The system is built with a Java/Spring Boot backend for the API and metadata layer, and it leverages the power of FreeBSD Jails and KVM for creating a realistic, network-isolated cluster of storage nodes.


System Architecture

The architecture is composed of three main components that communicate over the network:

  1. API Gateway & Controller (Spring Boot): The single entry point for all client requests. It handles file chunking, orchestrates storage operations, and communicates with the Metadata Server.
  2. Metadata Server (PostgreSQL): The "brain" of the system. It stores all information about the files, including their names, sizes, and a detailed map of where each chunk is physically located.
  3. Storage Nodes (FreeBSD Jails): Simple, lightweight services running in isolated FreeBSD Jails. Their only job is to store and serve raw data chunks on command.
+----------------+      (User Request)      +--------------------------------+
|     Client     | -----------------------> |    API Gateway & Controller    |
| (Browser/CLI)  |      (File Stream)       |    (Java / Spring Boot App)    |
+----------------+ <----------------------- +-----------------+--------------+
                                                             | ▲
                                          (2. Metadata Ops)  | | (3. Chunk Locations)
                                                             ▼ |
                                               +-----------------+--------------+
                                               |       Metadata Server        |
                                               |   (PostgreSQL Database)      |
                                               +------------------------------+
                                                             |
                                   (4. Store/Retrieve Chunks over Network)
                                                             |
       +-----------------------------------------------------+-----------------------------------------------------+
       |                                                     |                                                     |
       ▼                                                     ▼                                                     ▼
+----------------+                                    +----------------+                                    +----------------+
| Storage Node 1 |                                    | Storage Node 2 |                                    | Storage Node 3 |
| (FreeBSD Jail) |                                    | (FreeBSD Jail) |                                    | (FreeBSD Jail) |
| IP: 10.0.0.101 |                                    | IP: 10.0.0.102 |                                    | IP: 10.0.0.103 |
+----------------+                                    +----------------+                                    +----------------+

Technology Stack

  • Backend: Java 21, Spring Boot 3.x, Spring Data JPA
  • Database: PostgreSQL
  • Virtualization: KVM/QEMU with virt-manager
  • Storage Node OS: FreeBSD 14.0
  • OS-Level Virtualization: FreeBSD Jails
  • Networking: pf (Packet Filter) Firewall for NAT and Port Forwarding
  • Build Tool: Apache Maven

Setup and Installation

This project requires two main components: the Spring Boot application running on a Linux host, and the FreeBSD storage cluster running in a KVM virtual machine.

Prerequisites

  • Linux Host with virt-manager and KVM installed.
  • Java 21 (or newer) and Maven installed on the Linux host.
  • PostgreSQL installed and running on the Linux host.
  • A FreeBSD installer .iso.

1. Backend Setup (on Linux Host)

  1. Clone the repository:

    git clone https://github.com/prodXCE/Distributed-storage-system.git
    cd Distributed-storage_system
  2. Create the database:

    CREATE DATABASE distributed_fs;
  3. Configure the application:

    • Open src/main/resources/application.properties.
    • Update spring.datasource.username and spring.datasource.password with your PostgreSQL credentials.
  4. Run the application:

    mvn spring-boot:run

    The server will start on http://localhost:8080.

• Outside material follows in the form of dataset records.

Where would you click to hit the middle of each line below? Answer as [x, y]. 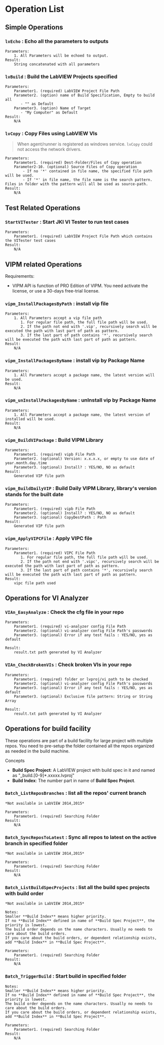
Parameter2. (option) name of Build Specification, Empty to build [84, 95]
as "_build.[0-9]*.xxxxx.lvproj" [43, 775]
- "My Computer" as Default [49, 113]
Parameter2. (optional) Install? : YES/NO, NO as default [74, 513]
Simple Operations [34, 27]
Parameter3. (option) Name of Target [53, 108]
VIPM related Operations [43, 264]
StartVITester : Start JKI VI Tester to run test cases [67, 222]
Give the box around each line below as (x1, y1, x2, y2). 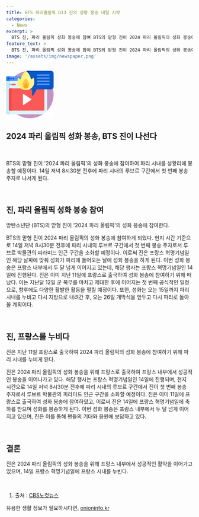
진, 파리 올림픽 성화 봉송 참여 (6, 205, 104, 215)
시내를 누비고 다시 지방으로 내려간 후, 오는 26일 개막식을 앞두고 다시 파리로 (6, 293, 178, 301)
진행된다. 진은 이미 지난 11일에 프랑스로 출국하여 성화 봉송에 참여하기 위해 (17, 272, 185, 279)
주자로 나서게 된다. (6, 174, 49, 181)
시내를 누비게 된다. (12, 356, 55, 363)
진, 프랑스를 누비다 (6, 331, 70, 342)
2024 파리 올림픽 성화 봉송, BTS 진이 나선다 (6, 131, 157, 142)
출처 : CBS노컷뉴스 (14, 492, 59, 499)
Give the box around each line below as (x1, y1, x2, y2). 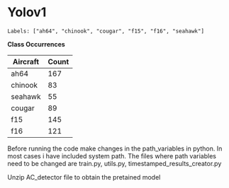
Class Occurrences (7, 40, 65, 48)
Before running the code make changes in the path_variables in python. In (7, 144, 223, 153)
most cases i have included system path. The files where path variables (7, 151, 216, 160)
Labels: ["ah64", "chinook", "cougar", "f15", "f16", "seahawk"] (7, 28, 204, 35)
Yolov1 (7, 4, 47, 20)
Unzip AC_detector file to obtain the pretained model (7, 172, 161, 181)
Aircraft (13, 57, 40, 66)
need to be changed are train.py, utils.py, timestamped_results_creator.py (7, 159, 222, 168)
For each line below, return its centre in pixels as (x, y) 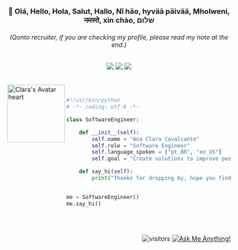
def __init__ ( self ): (109, 132)
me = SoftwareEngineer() (103, 197)
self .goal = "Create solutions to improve (155, 159)
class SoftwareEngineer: (103, 120)
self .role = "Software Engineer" (141, 146)
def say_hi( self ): (106, 172)
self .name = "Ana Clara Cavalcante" (146, 139)
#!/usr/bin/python (93, 101)
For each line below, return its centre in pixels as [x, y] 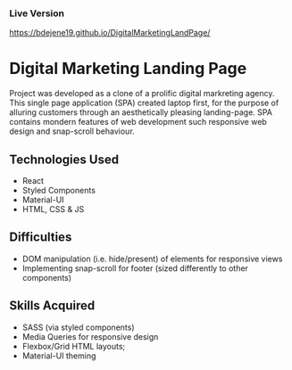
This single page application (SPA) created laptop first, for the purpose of [144, 103]
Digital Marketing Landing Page [128, 69]
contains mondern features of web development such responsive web [138, 122]
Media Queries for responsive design [90, 336]
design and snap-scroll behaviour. [72, 131]
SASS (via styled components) [79, 327]
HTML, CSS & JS [53, 210]
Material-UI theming [59, 356]
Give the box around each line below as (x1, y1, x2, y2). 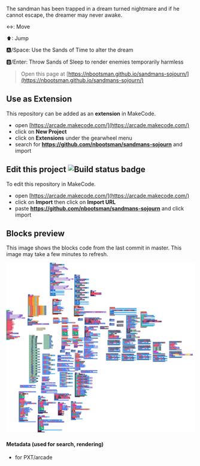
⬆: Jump (6, 35, 29, 41)
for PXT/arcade (14, 454, 53, 461)
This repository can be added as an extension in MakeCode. (6, 110, 156, 117)
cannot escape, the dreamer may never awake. (6, 11, 123, 19)
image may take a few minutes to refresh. (6, 251, 108, 258)
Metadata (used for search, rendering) (6, 440, 104, 447)
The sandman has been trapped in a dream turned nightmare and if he (6, 5, 180, 12)
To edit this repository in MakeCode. (6, 180, 96, 188)
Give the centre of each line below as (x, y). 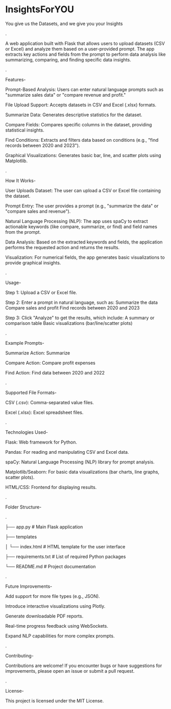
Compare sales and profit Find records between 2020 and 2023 (72, 307)
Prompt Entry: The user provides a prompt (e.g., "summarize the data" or (82, 206)
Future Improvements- (29, 586)
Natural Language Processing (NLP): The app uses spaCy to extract (77, 221)
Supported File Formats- (31, 392)
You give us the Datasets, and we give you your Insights (64, 24)
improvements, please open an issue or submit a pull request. (70, 671)
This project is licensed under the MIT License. (55, 701)
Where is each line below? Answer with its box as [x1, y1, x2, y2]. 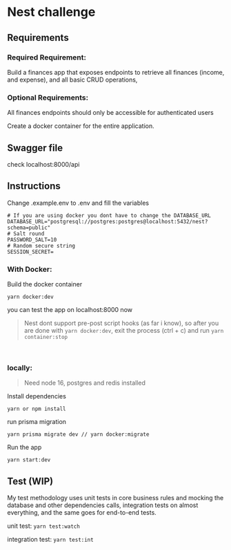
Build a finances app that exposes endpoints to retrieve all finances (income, [7, 68, 225, 76]
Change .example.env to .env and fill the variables [7, 199, 150, 207]
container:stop [23, 333, 68, 341]
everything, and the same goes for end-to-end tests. [7, 508, 157, 517]
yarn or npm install [7, 405, 67, 412]
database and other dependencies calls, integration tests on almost [7, 501, 199, 509]
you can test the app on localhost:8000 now [7, 306, 133, 314]
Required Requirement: [7, 53, 86, 62]
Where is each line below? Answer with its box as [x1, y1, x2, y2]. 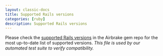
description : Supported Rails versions [5, 21, 87, 26]
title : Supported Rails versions [5, 12, 74, 17]
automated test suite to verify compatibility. [5, 45, 94, 51]
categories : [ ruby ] [5, 16, 45, 21]
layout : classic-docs [5, 7, 50, 12]
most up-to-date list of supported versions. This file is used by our [5, 40, 141, 46]
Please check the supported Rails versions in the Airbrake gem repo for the [5, 35, 158, 41]
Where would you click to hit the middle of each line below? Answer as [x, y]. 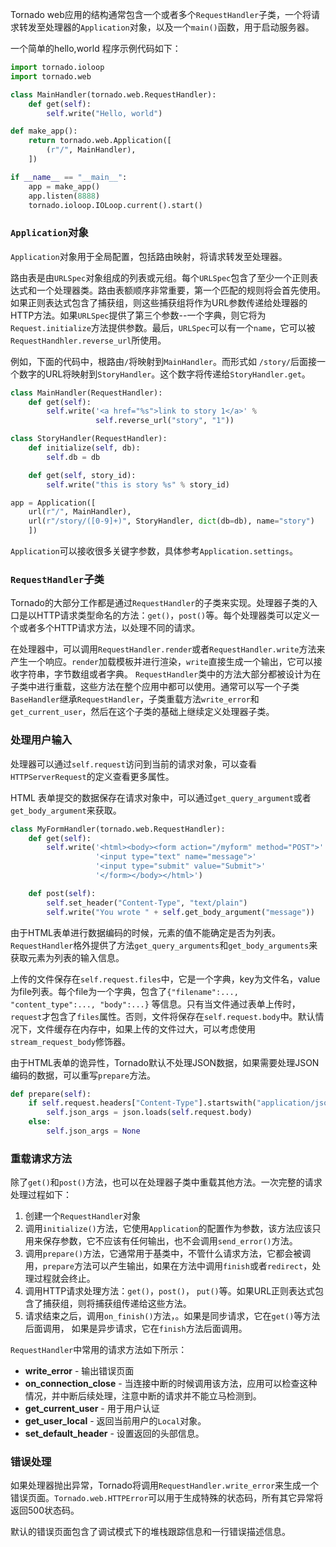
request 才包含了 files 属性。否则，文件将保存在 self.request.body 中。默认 [163, 1016]
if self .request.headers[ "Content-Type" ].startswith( [142, 1103]
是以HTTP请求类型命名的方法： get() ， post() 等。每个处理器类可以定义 [165, 615]
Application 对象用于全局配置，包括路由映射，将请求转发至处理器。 [149, 256]
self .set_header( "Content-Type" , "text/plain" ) [147, 903]
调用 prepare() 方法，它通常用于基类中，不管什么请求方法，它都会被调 [168, 1254]
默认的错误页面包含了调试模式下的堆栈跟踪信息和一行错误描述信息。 [150, 1532]
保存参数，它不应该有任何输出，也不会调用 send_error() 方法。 [170, 1241]
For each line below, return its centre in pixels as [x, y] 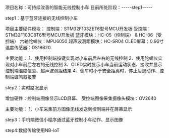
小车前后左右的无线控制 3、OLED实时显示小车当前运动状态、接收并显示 [88, 64]
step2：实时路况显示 [27, 88]
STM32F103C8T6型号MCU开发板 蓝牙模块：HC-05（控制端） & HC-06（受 [84, 35]
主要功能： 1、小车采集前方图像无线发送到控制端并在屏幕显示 [69, 109]
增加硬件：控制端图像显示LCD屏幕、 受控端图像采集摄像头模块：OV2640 [81, 98]
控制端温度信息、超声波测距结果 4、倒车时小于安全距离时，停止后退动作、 [82, 71]
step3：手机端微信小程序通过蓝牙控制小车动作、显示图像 [64, 120]
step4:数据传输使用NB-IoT [32, 130]
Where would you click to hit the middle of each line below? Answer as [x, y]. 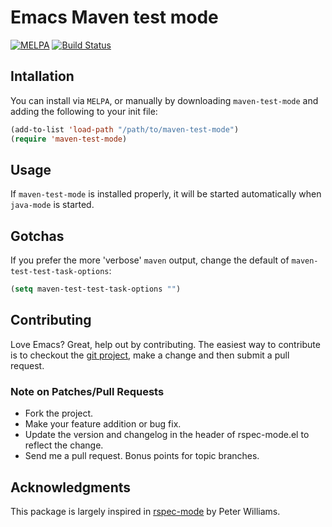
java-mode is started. [52, 205]
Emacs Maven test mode [114, 17]
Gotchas [37, 236]
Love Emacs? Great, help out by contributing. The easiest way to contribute [165, 344]
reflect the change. [64, 445]
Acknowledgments [71, 487]
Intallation [42, 76]
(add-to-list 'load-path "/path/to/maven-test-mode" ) [125, 129]
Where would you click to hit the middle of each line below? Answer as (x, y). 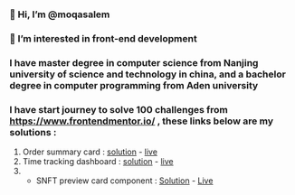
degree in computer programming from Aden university (134, 85)
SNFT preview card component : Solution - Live (124, 181)
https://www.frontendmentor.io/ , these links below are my (142, 121)
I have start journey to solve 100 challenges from (119, 109)
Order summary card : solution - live (90, 152)
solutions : (33, 132)
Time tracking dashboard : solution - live (98, 162)
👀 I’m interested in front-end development (103, 38)
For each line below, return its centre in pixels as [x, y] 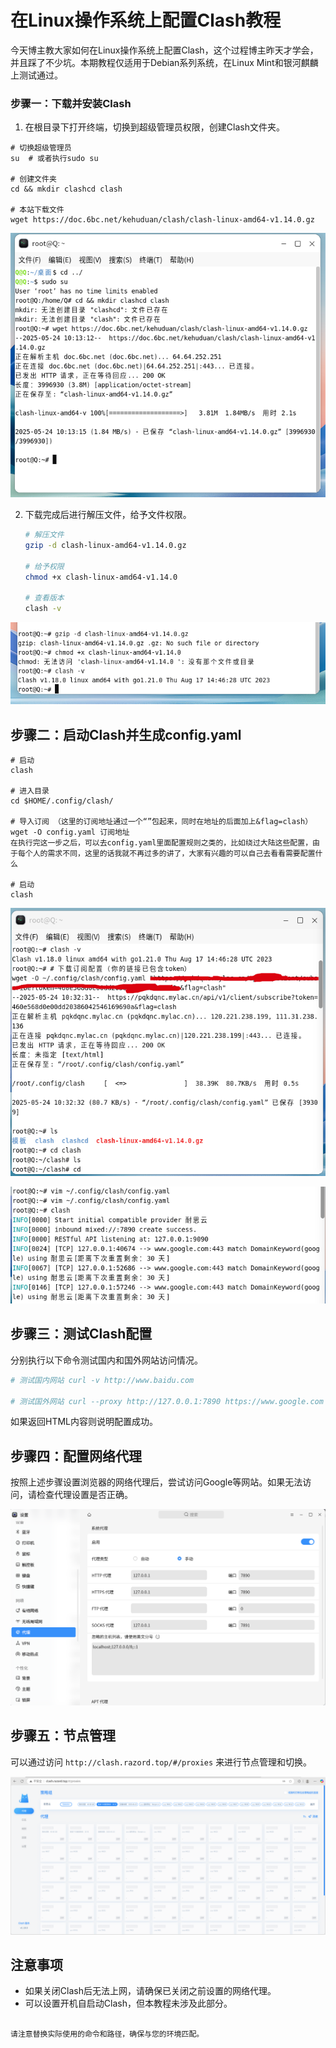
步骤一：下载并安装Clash [71, 103]
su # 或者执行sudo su [54, 159]
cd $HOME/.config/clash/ [62, 801]
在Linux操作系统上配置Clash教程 [146, 20]
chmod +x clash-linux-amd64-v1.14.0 [101, 577]
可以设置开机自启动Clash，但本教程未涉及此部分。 [128, 2003]
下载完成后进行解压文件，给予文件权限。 [108, 515]
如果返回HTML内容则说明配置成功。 [84, 1422]
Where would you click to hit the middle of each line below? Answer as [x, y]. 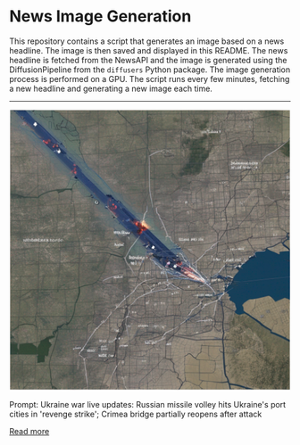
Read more [29, 431]
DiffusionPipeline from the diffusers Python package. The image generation [150, 70]
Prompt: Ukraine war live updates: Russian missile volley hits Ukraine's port [148, 404]
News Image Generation [100, 16]
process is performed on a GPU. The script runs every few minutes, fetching [150, 78]
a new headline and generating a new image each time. [111, 88]
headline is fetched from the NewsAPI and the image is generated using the [148, 60]
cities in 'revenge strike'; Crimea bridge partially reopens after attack [136, 414]
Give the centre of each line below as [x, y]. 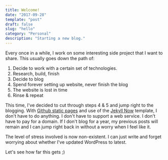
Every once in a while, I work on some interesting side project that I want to [84, 53]
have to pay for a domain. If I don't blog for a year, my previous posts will [82, 121]
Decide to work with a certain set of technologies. [65, 68]
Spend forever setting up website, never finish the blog [70, 84]
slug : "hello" [20, 29]
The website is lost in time [40, 90]
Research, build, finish [36, 73]
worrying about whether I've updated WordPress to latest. [66, 142]
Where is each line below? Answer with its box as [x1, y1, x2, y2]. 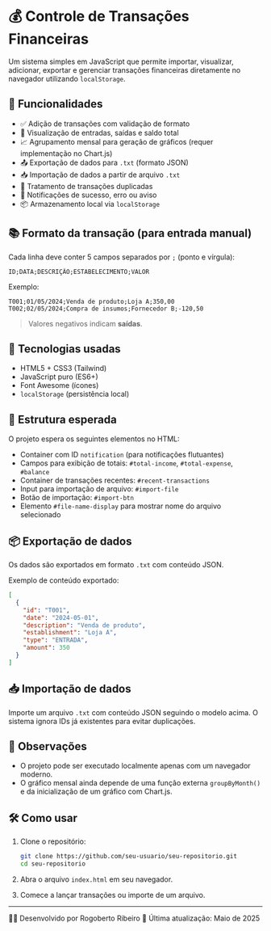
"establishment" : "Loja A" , [23, 629, 117, 637]
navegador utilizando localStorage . [8, 74, 127, 83]
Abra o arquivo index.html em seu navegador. [19, 874, 173, 884]
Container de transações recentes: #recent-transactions [19, 475, 210, 486]
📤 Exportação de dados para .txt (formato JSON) [19, 158, 190, 167]
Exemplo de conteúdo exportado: [8, 575, 119, 585]
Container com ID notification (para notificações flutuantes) [19, 450, 224, 460]
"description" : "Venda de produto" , [23, 621, 147, 630]

2. Storage Node Setup (FreeBSD VM)

A detailed, step-by-step guide for setting up the FreeBSD VM from scratch is included in the Appendix at the end of this document. The high-level steps are:

  1. Build the Storage Node App:

    • Navigate to the storage-node-app directory in a separate terminal.
    • Build the executable JAR: mvn clean package.
  2. Create and Configure the FreeBSD VM using virt-manager.

  3. Configure Jails, Firewall, and Services inside the VM.

  4. Deploy the Storage Node App to the jails.


API Usage

All interaction is done via the REST API from the Linux host.

1. Upload a File

Use curl to upload a file. The server will handle chunking and replication.

# Create a test file
echo "This file is stored across multiple servers!" > testfile.txt

# Upload it
curl -X POST -F "file=@testfile.txt" http://localhost:8080/api/files/upload

Expected Response: File uploaded successfully. File ID: <your-unique-file-id>

2. Download a File

Use the File ID from the upload response to download the file.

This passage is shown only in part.